If your area has been declared a federal disaster area (hurricane, flood, wildfire), you may qualify for the higher $15,000 grant cap instead of the standard $10,000. Ask your local USDA office whether the disaster exception applies.

FAQ

Can I apply if I'm under 62 and have a child with a disability?

Yes. You qualify for the loan portion, up to $40,000 at 1% interest. You don't qualify for the grant unless you're 62 or older yourself.

What if my home is in a small town, not a farm?

That's fine. "Rural" includes towns under 35,000 population. You don't need to own farmland or live in the middle of nowhere. Check the eligibility map at eligibility.sc.egov.usda.gov to confirm your address qualifies.

Does the grant count as income for Medicaid or SSI?

No. USDA Section 504 grants are excluded from income calculations for federal benefits. The grant will not affect your child's SSI or Medicaid eligibility.

Can I use the funds to add a bedroom for my adult child with a disability?

Only if the addition removes a health or safety hazard or makes the home accessible. A bedroom addition solely to create more space usually doesn't qualify. A first-floor bedroom to replace a second-floor bedroom that's inaccessible may qualify if the modification is necessary for the household member's disability. Bring medical documentation to your intake appointment.

What happens if the contractor's bid is higher than my approved amount?

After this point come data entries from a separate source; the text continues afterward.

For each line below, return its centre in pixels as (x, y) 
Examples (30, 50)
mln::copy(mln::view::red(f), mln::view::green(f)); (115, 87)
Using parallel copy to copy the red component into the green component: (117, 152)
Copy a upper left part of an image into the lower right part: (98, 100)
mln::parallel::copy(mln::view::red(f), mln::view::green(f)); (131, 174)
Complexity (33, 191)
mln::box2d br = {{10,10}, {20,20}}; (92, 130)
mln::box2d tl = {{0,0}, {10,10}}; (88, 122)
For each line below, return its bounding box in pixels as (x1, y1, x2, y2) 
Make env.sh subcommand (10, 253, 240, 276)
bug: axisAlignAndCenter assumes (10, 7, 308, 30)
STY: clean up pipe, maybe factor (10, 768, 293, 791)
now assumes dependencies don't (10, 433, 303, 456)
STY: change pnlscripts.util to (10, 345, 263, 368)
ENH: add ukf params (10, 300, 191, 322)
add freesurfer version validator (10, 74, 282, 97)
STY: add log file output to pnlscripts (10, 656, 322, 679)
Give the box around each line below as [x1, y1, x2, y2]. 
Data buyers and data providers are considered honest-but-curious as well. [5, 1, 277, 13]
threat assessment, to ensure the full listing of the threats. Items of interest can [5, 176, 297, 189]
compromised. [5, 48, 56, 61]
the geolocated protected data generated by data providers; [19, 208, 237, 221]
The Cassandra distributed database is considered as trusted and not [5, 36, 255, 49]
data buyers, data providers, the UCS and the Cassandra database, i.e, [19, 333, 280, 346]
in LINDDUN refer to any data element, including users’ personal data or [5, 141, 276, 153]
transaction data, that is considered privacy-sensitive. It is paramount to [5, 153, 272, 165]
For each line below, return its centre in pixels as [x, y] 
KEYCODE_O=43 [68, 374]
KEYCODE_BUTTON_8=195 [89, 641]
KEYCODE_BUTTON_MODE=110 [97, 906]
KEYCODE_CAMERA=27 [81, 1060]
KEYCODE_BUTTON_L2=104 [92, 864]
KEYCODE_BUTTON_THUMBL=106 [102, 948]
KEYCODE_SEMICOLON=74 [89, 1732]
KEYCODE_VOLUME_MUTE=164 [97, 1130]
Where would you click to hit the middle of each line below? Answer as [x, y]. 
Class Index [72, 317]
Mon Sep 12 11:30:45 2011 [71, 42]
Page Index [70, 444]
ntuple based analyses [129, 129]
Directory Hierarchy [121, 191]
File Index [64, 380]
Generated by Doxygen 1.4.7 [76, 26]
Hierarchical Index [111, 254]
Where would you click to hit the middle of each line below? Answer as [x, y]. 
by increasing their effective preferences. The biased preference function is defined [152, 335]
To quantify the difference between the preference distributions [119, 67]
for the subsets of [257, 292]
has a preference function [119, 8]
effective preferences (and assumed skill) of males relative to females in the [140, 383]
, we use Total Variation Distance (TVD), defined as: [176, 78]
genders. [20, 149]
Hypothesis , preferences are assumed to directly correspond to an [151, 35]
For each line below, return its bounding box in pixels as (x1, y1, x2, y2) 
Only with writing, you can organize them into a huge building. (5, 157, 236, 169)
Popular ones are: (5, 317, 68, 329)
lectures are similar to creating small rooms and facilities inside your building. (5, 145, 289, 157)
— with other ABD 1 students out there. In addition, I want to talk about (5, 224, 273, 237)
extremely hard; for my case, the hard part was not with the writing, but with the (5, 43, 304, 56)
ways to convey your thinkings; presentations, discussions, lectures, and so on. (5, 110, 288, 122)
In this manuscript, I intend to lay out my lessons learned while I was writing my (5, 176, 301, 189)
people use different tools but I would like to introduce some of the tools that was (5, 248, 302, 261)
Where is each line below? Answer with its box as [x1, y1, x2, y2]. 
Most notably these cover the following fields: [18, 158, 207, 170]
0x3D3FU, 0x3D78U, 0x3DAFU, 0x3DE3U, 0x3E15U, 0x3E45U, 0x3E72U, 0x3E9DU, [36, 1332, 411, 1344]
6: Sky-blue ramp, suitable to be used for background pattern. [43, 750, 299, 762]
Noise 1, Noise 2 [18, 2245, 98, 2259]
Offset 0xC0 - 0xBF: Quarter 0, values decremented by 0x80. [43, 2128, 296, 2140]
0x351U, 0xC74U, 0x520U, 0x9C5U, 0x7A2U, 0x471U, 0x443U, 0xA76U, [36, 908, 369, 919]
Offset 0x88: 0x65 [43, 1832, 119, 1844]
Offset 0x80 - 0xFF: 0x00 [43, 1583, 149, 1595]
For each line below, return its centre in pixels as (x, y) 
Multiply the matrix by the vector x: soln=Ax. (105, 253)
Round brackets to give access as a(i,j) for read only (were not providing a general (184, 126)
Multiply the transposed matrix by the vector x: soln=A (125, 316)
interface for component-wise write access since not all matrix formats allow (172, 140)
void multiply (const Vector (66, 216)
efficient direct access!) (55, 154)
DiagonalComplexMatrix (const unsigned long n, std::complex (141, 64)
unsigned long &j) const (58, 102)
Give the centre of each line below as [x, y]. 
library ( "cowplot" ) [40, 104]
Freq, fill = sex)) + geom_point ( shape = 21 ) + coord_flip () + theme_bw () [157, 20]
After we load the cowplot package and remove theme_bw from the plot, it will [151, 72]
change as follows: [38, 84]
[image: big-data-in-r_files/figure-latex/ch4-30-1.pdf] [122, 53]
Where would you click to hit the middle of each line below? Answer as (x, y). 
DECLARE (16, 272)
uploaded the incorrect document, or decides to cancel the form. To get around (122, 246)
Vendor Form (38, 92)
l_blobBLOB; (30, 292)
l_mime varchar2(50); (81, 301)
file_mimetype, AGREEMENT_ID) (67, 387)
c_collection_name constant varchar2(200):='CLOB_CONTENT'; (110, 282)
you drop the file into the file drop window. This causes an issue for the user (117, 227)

You can either scale back the project, find a less expensive contractor, or pay the difference out of pocket. The USDA won't increase your approved amount unless the scope of work changes due to an unexpected finding during construction, such as structural damage that must be fixed before the ramp can be installed. The USDA evaluates those cases individually based on the inspector's documentation.

Can I reapply if my first application is denied?

Yes. Denials are usually due to income exceeding the limit, the property not being in a rural area, or the requested repairs not meeting the program's criteria. If your circumstances change (your income drops, you move to a qualifying rural property, or you reframe the repair request to meet program requirements), you can reapply.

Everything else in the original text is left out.